> WHAT YOU ARE ASKED TO DO
Word for word, restate the lines from the one containing "environments where trust" through the last line of the material, and include no pictures.

> DATA IN THIS EXERCISE

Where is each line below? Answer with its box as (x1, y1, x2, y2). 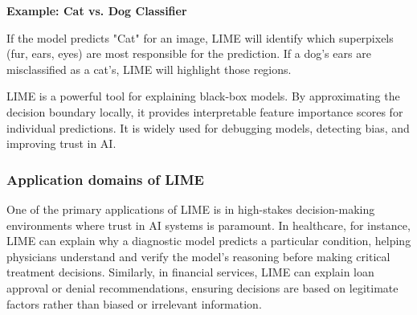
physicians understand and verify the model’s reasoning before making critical (6, 247, 390, 264)
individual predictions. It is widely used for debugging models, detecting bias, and (6, 119, 410, 136)
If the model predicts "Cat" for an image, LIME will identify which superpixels (6, 29, 394, 46)
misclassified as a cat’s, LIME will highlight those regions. (6, 60, 292, 77)
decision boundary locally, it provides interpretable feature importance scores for (6, 103, 403, 120)
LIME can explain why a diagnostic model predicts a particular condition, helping (6, 232, 411, 249)
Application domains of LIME (6, 169, 204, 189)
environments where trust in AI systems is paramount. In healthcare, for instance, (6, 216, 411, 233)
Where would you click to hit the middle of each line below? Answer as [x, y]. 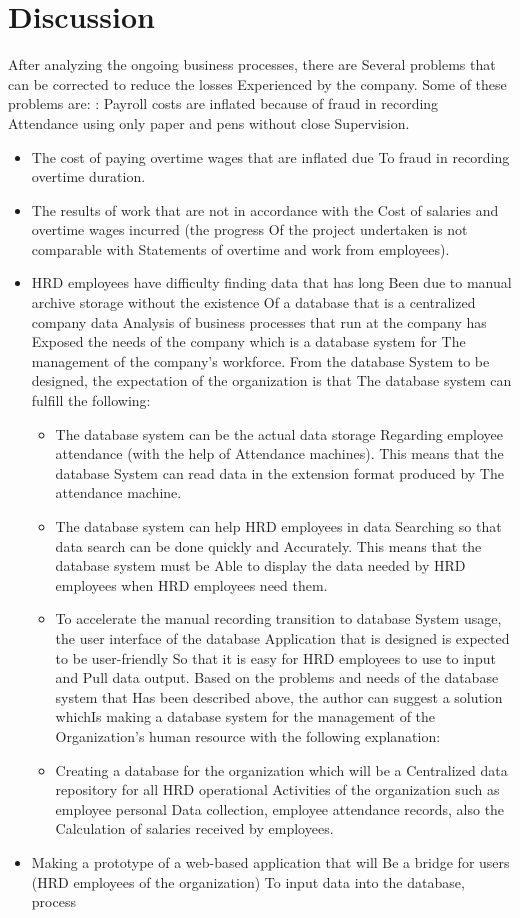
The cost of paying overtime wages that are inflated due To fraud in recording [270, 156]
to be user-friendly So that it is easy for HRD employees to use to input [275, 657]
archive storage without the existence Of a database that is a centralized [253, 302]
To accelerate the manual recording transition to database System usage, [278, 618]
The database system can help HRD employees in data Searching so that [278, 526]
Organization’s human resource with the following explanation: [248, 735]
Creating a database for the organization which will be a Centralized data [281, 769]
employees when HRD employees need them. [191, 584]
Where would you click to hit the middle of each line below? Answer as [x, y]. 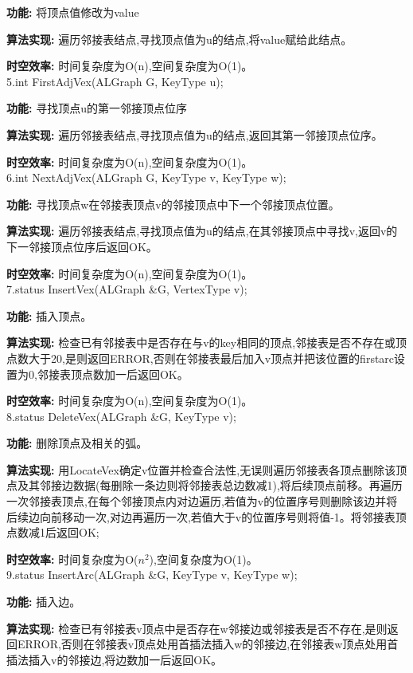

> ANSWER BELOW
environments where trust in AI systems is paramount. In healthcare, for instance, (6, 216, 411, 233)
Where would you click to hit the middle of each line below? Answer as [x, y]. 
The cost of paying overtime wages that are inflated due To fraud in recording [270, 156]
to be user-friendly So that it is easy for HRD employees to use to input [275, 657]
archive storage without the existence Of a database that is a centralized [253, 302]
To accelerate the manual recording transition to database System usage, [278, 618]
The database system can help HRD employees in data Searching so that [278, 526]
Organization’s human resource with the following explanation: [248, 735]
Creating a database for the organization which will be a Centralized data [281, 769]
employees when HRD employees need them. [191, 584]
Where would you click to hit the middle of each line below? Answer as [x, y]. 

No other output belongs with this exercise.